Airstream eat your heart out, lol


----------



## skippershe (May 22, 2006)

Yep, that's one highfalutin' fancy box on wheels!


----------



## PDX_Doug (Nov 16, 2004)

Beautiful!

Happy Trails,
Doug


----------



## john7349 (Jan 13, 2008)

Very nice indeed, but I'll stick with my 21RS


----------



## Nathan (Jan 2, 2007)

I do like it. A little small though.....









Of course on 2nd thought, 2100kg is a bit heavy for a trailer in Europe.


----------



## tdvffjohn (Mar 10, 2005)

Like the 21 st century styling. The one feature for the dry camping crowd was dimmable lights. Why didn t Keystone think of that?


----------



## Doxie-Doglover-Too (Jan 25, 2007)

tdvffjohn said:


> Like the 21 st century styling. The one feature for the dry camping crowd was dimmable lights. Why didn t Keystone think of that?

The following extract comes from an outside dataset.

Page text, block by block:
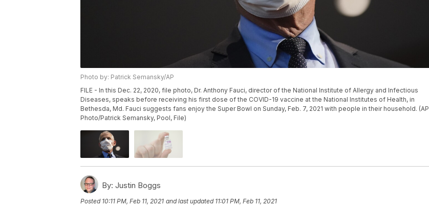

why didn't Keystone make fiberglass that cracked for no apparent reason


----------



## Scoutr2 (Aug 21, 2006)

Nathan said:


> I do like it. A little small though.....
> 
> 
> 
> ...


No slideouts - but it is 28' long and dry weight is 4210#. This is a MONSTER for Europe!

Mike


----------



## Sluggo54 (Jun 15, 2005)

What the heck kind of hitch is that?

Sluggo


----------



## wolfwood (Sep 19, 2005)

Yeah ... ok.

But ...







no thanks.


----------



## Silvrsled (Jul 24, 2008)

Looks like it has disk brakes.


----------



## Collinsfam_WY (Nov 9, 2006)

Does anyone know why British "caravans" do not have slides? Out of curiosity I looked at 4-5 Caravan Mfg's and none had slides. I guess it is some sort of govt. regulation but I dunno. Can anyone enlighten us on that?

-CC


----------



## Camper Louise (Aug 7, 2004)

very nice looking but I could not function with a kitchen sink that should be on an airplane...too small...


----------



## garyb1st (Dec 6, 2007)

Where does the motorcycle go?


----------



## Nathan (Jan 2, 2007)

Sluggo54 said:


> What the heck kind of hitch is that?
> 
> Sluggo


One of those nice Euro Jobs. Remember, they run very low tounge weights over there.


----------